Work task:
Reproduce, please, the line that holds "--header 'token: (6, 262, 49, 268)" and all later lines through the end of the entries below, exactly; omit pictures.

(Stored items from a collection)
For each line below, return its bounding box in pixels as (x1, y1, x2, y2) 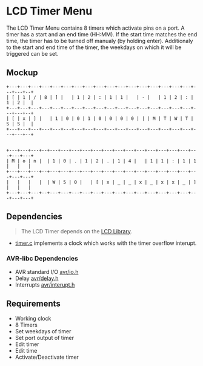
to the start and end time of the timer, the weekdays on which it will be (6, 44, 182, 51)
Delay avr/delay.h (15, 274, 59, 282)
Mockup (6, 68, 38, 78)
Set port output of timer (15, 334, 75, 341)
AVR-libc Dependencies (6, 255, 79, 263)
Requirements (6, 299, 61, 309)
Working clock (15, 314, 52, 322)
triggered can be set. (6, 50, 59, 57)
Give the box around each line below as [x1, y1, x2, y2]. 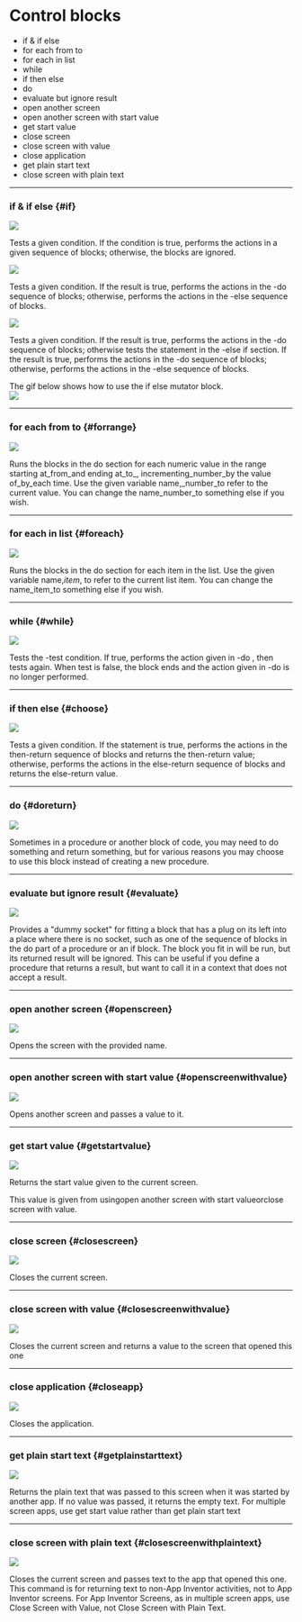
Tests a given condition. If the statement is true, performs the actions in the [9, 739, 288, 750]
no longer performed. [9, 672, 89, 683]
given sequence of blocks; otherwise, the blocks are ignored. [9, 247, 236, 258]
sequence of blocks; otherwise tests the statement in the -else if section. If [9, 344, 288, 356]
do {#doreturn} [9, 799, 77, 811]
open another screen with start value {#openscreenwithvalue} [9, 1071, 288, 1083]
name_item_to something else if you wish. [9, 584, 164, 594]
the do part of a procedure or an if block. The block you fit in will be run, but [9, 943, 290, 955]
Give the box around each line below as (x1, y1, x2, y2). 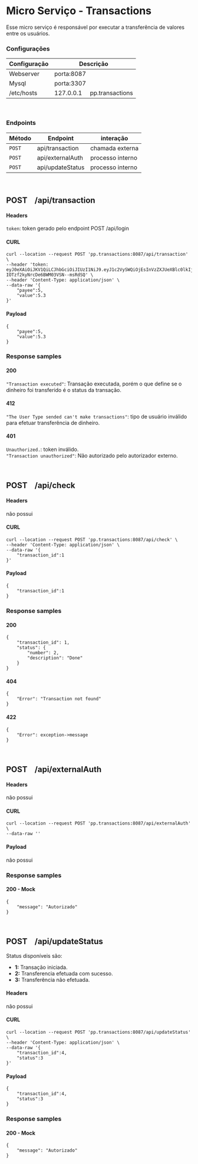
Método (9, 134, 31, 142)
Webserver (9, 70, 40, 78)
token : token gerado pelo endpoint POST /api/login (6, 225, 130, 232)
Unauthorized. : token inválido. (6, 446, 79, 453)
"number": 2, (27, 650, 60, 656)
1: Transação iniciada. (14, 964, 68, 971)
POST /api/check (6, 480, 75, 490)
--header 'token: (6, 262, 49, 268)
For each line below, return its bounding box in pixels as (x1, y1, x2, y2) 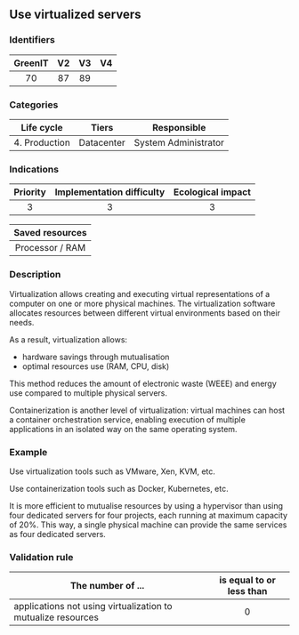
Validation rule (9, 551, 74, 563)
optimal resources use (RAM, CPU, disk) (21, 360, 170, 372)
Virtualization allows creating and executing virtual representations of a (9, 288, 271, 299)
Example (9, 446, 48, 458)
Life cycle (20, 121, 64, 133)
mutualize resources (13, 611, 100, 623)
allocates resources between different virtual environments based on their (9, 307, 280, 318)
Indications (9, 163, 60, 175)
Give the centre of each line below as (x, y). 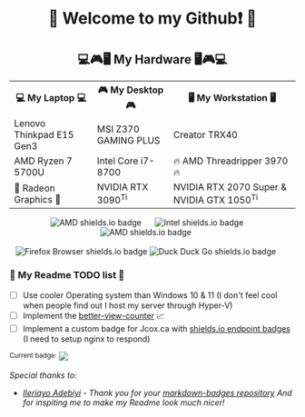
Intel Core (118, 161)
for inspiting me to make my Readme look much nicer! (123, 402)
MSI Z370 (118, 129)
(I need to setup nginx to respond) (86, 339)
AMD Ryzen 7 (43, 161)
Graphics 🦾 (38, 199)
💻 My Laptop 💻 (51, 97)
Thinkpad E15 (44, 135)

Finished task:
--header 'token: (6, 262, 49, 268)
For each line below, return its bounding box in pixels as (x1, y1, x2, y2) 
Validation rule (9, 551, 74, 563)
optimal resources use (RAM, CPU, disk) (21, 360, 170, 372)
Virtualization allows creating and executing virtual representations of a (9, 288, 271, 299)
Example (9, 446, 48, 458)
Life cycle (20, 121, 64, 133)
mutualize resources (13, 611, 100, 623)
allocates resources between different virtual environments based on their (9, 307, 280, 318)
Indications (9, 163, 60, 175)
Give the centre of each line below as (x, y). 
Intel Core (118, 161)
for inspiting me to make my Readme look much nicer! (123, 402)
MSI Z370 (118, 129)
(I need to setup nginx to respond) (86, 339)
AMD Ryzen 7 (43, 161)
Graphics 🦾 (38, 199)
💻 My Laptop 💻 (51, 97)
Thinkpad E15 (44, 135)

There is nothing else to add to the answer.